It was a typical night of partying. I met some people at a bar in Hermosa Beach that played house music on Sundays from 2:00 p.m. until around 2:00 a.m. I was friendly with the bar's owner so there was always a table waiting for me, and half-priced bottles for being such a good customer.

From the second I walked in, it was on. Some friend gave me a hug and put Ecstasy right in my mouth. That's how the night started. Simple as that.

Coke. No problem. We were doing it right at the table. Meth wasn't as socially acceptable so I did that at home, alone, or with a couple friends who were also using. But the coke, the Ecstasy -- the party -- went until closing. It almost always did.

Then it was back to my place in Westchester, a Los Angeles neighborhood around the corner from LAX. It was always back to my place. Somehow the group had grown to about fifteen or twenty people. I was playing the role of after-party host. Looking back, I think I liked the control. I was always the driver, the host; it was always my show. With people waiting to party, I went into the kitchen and returned with a bottle of Jack Daniel's in one hand, a bottle of champagne under my arm, and a big plate of coke in the other hand for all of my guests. The crowd went wild. Standing ovation. Just how I liked it.

As usual the party continued into the near-daylight hours. There was still a plate of coke on the living-room table and a handful of friends -- and I use that term loosely -- were making themselves at home.

The only problem? In seven hours I would be standing in front of a roomful of college students at Marquette University telling them how great it felt to overcome a drug addiction and how important it was to stay off drugs. I had a flight to catch and needed to be at the airport by 5:30 a.m., and at a quarter to five, I was still nose-deep in a pile of cocaine with a roomful of strangers listening to house music. And I hadn't even packed!

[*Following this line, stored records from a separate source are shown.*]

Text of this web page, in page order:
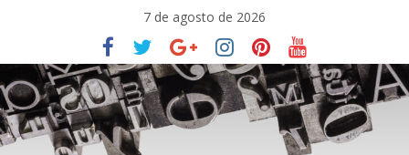
conteúdo
7 de agosto de 2026
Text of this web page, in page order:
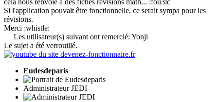
cela nous renvoie à des fiches révisions math... :fou3lc
Si l'application pouvait être fonctionnelle, ce serait sympa pour les
révisions.
Merci :whistle:
Les utilisateur(s) suivant ont remercié: Yonji
Le sujet a été verrouillé.
Eudesdeparis
Administrateur JEDI
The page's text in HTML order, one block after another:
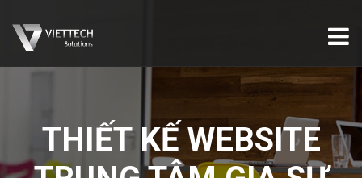
THIẾT KẾ WEBSITE
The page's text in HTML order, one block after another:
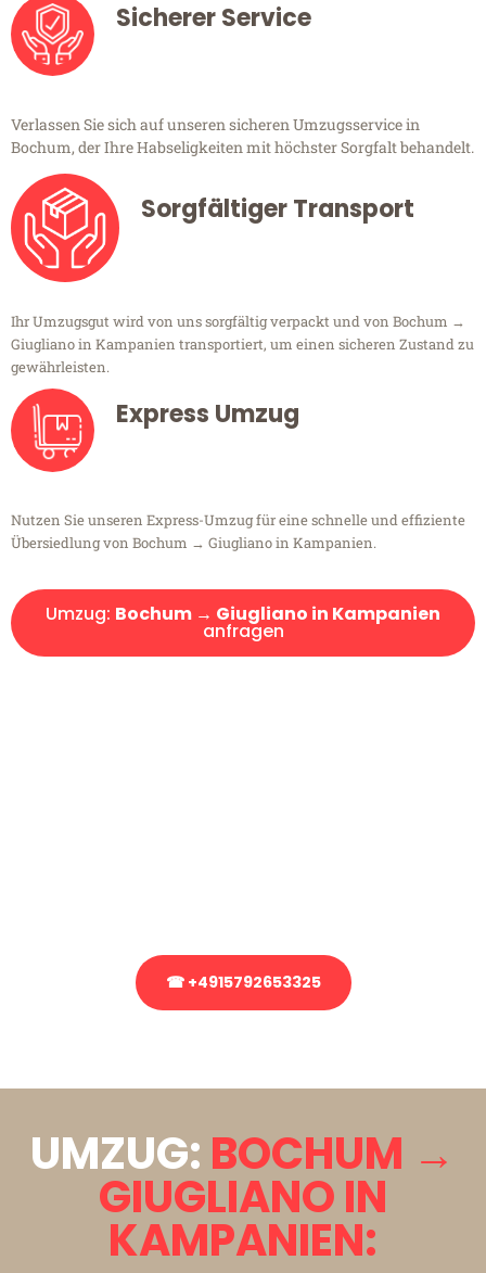
Sicherer Service
Verlassen Sie sich auf unseren sicheren Umzugsservice in
Bochum, der Ihre Habseligkeiten mit höchster Sorgfalt behandelt.
Sorgfältiger Transport
Ihr Umzugsgut wird von uns sorgfältig verpackt und von Bochum →
Giugliano in Kampanien transportiert, um einen sicheren Zustand zu
gewährleisten.
Express Umzug
Nutzen Sie unseren Express-Umzug für eine schnelle und effiziente
Übersiedlung von Bochum → Giugliano in Kampanien.
Umzug: Bochum → Giugliano in Kampanien
anfragen
☎ +4915792653325
UMZUG: BOCHUM →
GIUGLIANO IN
KAMPANIEN:
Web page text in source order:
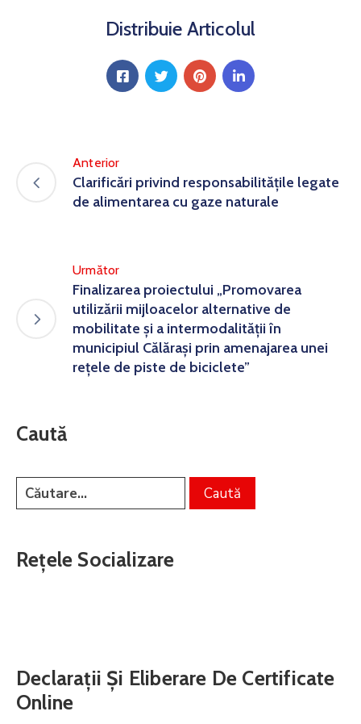
Distribuie Articolul
Anterior
Clarificări privind responsabilitățile legate
de alimentarea cu gaze naturale
Următor
Finalizarea proiectului „Promovarea
utilizării mijloacelor alternative de
mobilitate și a intermodalității în
municipiul Călărași prin amenajarea unei
rețele de piste de biciclete”
Caută
Rețele Socializare
Declarații Și Eliberare De Certificate
Online
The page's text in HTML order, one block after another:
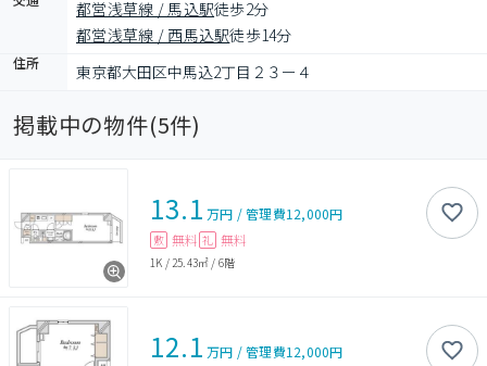
都営浅草線 / 馬込駅徒歩2分
都営浅草線 / 西馬込駅徒歩14分
住所 東京都大田区中馬込2丁目２３ー４
掲載中の物件(5件)
13.1 万円 /管理費12,000円
敷 無料 礼 無料
1K / 25.43㎡ / 6階
12.1 万円 /管理費12,000円

I was pretty good at pulling off this kind of thing. All my life I had given everyone exactly what they wanted. If Full House producers needed someone to look cute while eating Oat Boats, I smiled in my cereal. If my friends needed a house to party in, I opened my doors, supplied drugs, and broke up lines of cocaine with a credit card. And if America decided I was supposed to be a role model, I hopped on a plane, turned on my best Stephanie-Tanner-all-grown-up face-and gave a speech.

So at 5:00 a.m. I threw some clothes in a bag, probably forgetting socks or toothpaste or something important, and attempted to make a clean escape. But the night of partying really left me frazzled. I came into the living room with my packed bag in hand and started shaking. I couldn't speak. I couldn't think. I had been up for two days straight, partying without a care in the world, and now I was starting to lose it.

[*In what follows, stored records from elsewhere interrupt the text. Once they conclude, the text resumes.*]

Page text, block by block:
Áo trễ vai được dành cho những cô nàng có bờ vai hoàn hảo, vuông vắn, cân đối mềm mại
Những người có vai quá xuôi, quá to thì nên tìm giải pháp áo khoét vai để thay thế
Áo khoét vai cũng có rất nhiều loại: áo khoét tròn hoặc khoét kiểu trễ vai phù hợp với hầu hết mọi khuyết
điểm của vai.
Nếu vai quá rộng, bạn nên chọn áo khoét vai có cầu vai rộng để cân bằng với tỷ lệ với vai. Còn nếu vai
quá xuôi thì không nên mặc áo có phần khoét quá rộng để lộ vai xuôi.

On the car ride I realized I was wearing a T€‘ shirt that said "Things you shouldn't take to the airport" with pictures of drugs, guns, and a toothpaste tube larger than three ounces. I was one for three; I was carrying a bag of cocaine because I knew I couldn't get through the next twenty-four hours without it -- and praying the stupid shirt didn't give me away to the airport security guard. That sort of paranoia comes along with drug use. The guard searching my bag will not see the humor in my T€‘shirt and will look extra hard through my bags. Oh my God! What am I going to do?

He did search pretty hard, but not because of the shirt. I took a deep breath and attempted to remain cool as the guard rummaged through my belongings. My friend who drove me to the airport told me I probably shouldn't talk to anybody because at that point I couldn't put together a complete sentence. The security guy took out my cosmetic case and asked me about every item. It took every ounce of energy I had to get out the words "lip gloss" and "mascara" without looking like a complete wreck. But I was dying inside. I thought this was it. I was going to get busted. How could I not? The guard then pulled out the compact where I kept my coke. My heart was beating through my chest. I thought for sure I was going to be arrested. And then it happened...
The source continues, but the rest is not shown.